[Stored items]
=== Section Start ===

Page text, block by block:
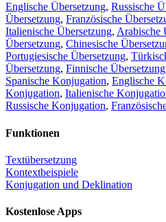
Englische Übersetzung, Russische
Übersetzung, Französische
Italienische Übersetzung, Arabische
Übersetzung, Chinesische
Portugiesische Übersetzung,
Übersetzung, Finnische Übersetzung
Spanische Konjugation, Englische
Konjugation, Italienische
Russische Konjugation,
Funktionen
Textübersetzung
Kontextbeispiele
Konjugation und Deklination
Kostenlose Apps
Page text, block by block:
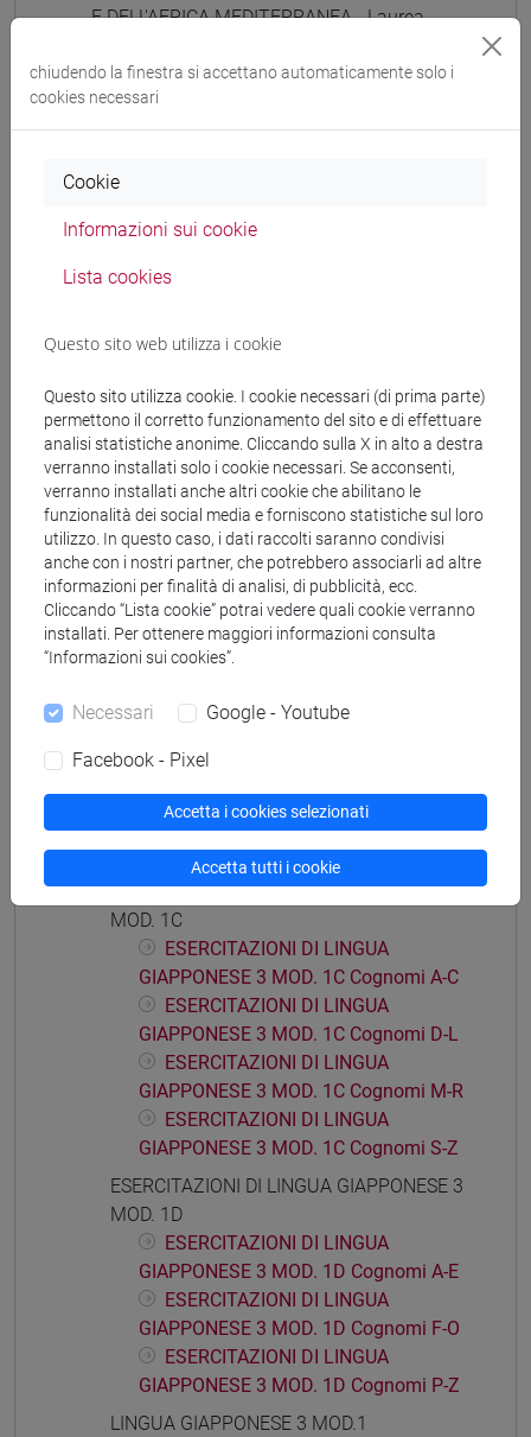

=== Section End ===

#### Task objective:
Repeat all of the data above word for word, minus the pictures.

#### Task response:
Page text, block by block:
Englische Übersetzung, Russische
Übersetzung, Französische
Italienische Übersetzung, Arabische
Übersetzung, Chinesische
Portugiesische Übersetzung,
Übersetzung, Finnische Übersetzung
Spanische Konjugation, Englische
Konjugation, Italienische
Russische Konjugation,
Funktionen
Textübersetzung
Kontextbeispiele
Konjugation und Deklination
Kostenlose Apps
Page text, block by block:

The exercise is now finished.